童暖暖憋著尿意應付完了第一輪敬酒,好不容易逃回休息室,她飛速的跑到了洗手間。
複雜的婚紗穿脫實在是不方便,她幹脆拉起裙擺,半蹲在馬桶上,勉強解決了三急。
然而放了水,卻忽然發現旁邊沒有紙巾了。
她皺了皺眉,暗自嘟囔一句。
正好這時候,外麵傳來了開門的聲音。
這裏是女賓區,是她和伴娘們換衣服的地方。她也沒多想,想當然的認為是女賓進來了。
“外麵的人,可以幫個忙嗎?裏麵沒有紙巾了,請幫我遞一張!”
外麵的人像是站在那裏沒動作,童暖暖以為自己把人嚇著了,趕緊解釋。
“我是童暖暖,麻煩你幫個忙,謝謝!”
對方還是久久不動。
童暖暖皺了皺眉,正都打算再開口,結果聽到對方動了的聲音。
她撇撇嘴,半蹲在那裏,感覺雙腿都要打顫。
等了一會兒,對方才走了過來,叩了叩門。
童暖暖打開一條縫,一隻手就伸了過來。
那隻手關節要粗大一些,手指也很長,看上去倒像是男人的手。
但是“事態緊急”,她也顧不上深思,趕緊擦了擦屁股。
弄好了她推開門往外走,結果就見白慕凡站在那裏。
童暖暖臉色瞬間煞白,全身僵硬。
在看清他的那一瞬間,所有血液急速下湧,腦袋一片空白!
他站在房間的中央,一顆頂燈,就像是給他聚焦一般。
仿佛所有的光都朝著他聚攏,站在那裏即使不動,那氣勢迫人,那眼神傷人,那身形迷人。
童暖暖隻覺得,好像一刹那外麵的人已經不算什麼。
她的眼前隻有燈光交織中沉默而立的他,他正如同當初一般含著一汪深情,沉默的看著自己。

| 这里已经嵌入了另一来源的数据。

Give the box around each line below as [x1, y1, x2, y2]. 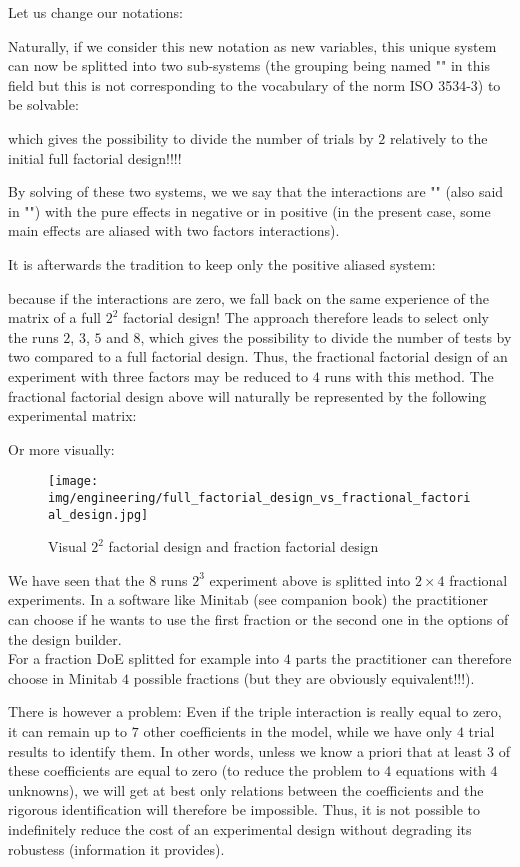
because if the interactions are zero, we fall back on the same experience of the [8, 287, 489, 308]
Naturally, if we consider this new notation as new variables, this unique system [8, 35, 497, 56]
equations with [395, 760, 486, 781]
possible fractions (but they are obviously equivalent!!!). [133, 667, 475, 688]
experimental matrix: [8, 405, 137, 426]
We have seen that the [8, 569, 145, 590]
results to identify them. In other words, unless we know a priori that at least [8, 740, 483, 761]
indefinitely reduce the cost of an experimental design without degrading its [8, 818, 472, 839]
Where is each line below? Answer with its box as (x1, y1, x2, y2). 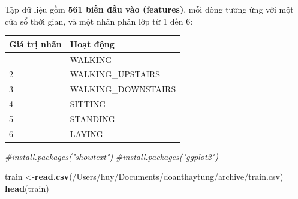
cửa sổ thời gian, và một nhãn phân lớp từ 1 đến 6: (5, 14, 193, 27)
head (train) (5, 182, 49, 195)
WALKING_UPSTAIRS (70, 68, 161, 80)
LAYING (70, 127, 103, 140)
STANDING (70, 112, 115, 125)
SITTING (70, 98, 106, 110)
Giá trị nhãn (9, 37, 62, 50)
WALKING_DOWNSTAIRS (70, 83, 176, 95)
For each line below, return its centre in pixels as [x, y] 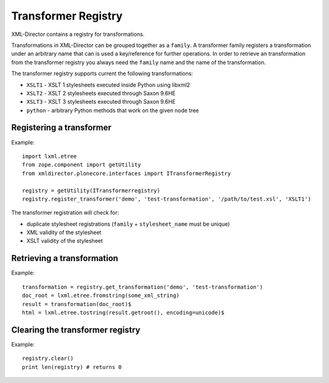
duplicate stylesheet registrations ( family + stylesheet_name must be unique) [128, 224]
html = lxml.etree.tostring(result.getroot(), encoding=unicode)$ [123, 312]
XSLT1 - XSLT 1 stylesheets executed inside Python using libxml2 [108, 85]
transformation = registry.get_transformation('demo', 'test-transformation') [143, 287]
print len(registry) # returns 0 [72, 367]
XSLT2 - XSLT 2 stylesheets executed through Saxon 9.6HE [101, 93]
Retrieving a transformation [65, 258]
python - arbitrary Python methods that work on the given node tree [113, 110]
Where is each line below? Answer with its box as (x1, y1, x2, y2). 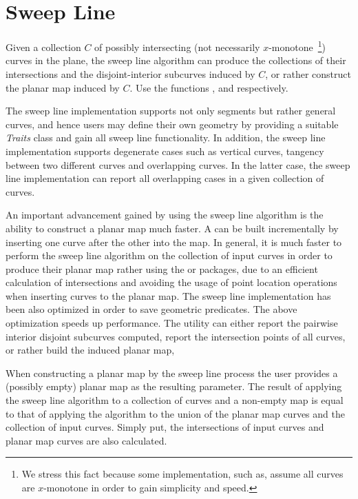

即使他不說話,她依舊能從他的目光中清晰的感覺到那股濃烈到要炸裂的深愛。
然而她心底卻有個聲音不斷地喚醒她,告訴她,一切都已經不一樣了。
童暖暖深深呼吸,看著他,出聲的時候隻覺得自己的聲帶都要被撕裂了似的,嘶啞、疼痛。
“小叔叔”
這三個字,已經醞釀了一場不倫、畸形的絕戀。
他們徒勞掙紮這麼多年,可是她就要成為別人的新娘。
白慕凡聽到這三個字,冷笑一聲,“童暖暖,我再問你最後一次,真的要嫁?!”
童暖暖苦笑,總覺得喉頭腥甜。
仿佛見到他以後,所有的委屈都化成了血,要從喉嚨裏噴出來似的
她趕緊低了低腦袋,不敢看他,微微點頭,“是。”
白慕凡的呼吸粗了許多,最後朝著她走了兩步,步步逼近。
他高大的身影將她整個籠罩,那壓迫感讓她縮起肩膀,全身發顫。
靠得近了,她才聞到他身上濃濃的煙味。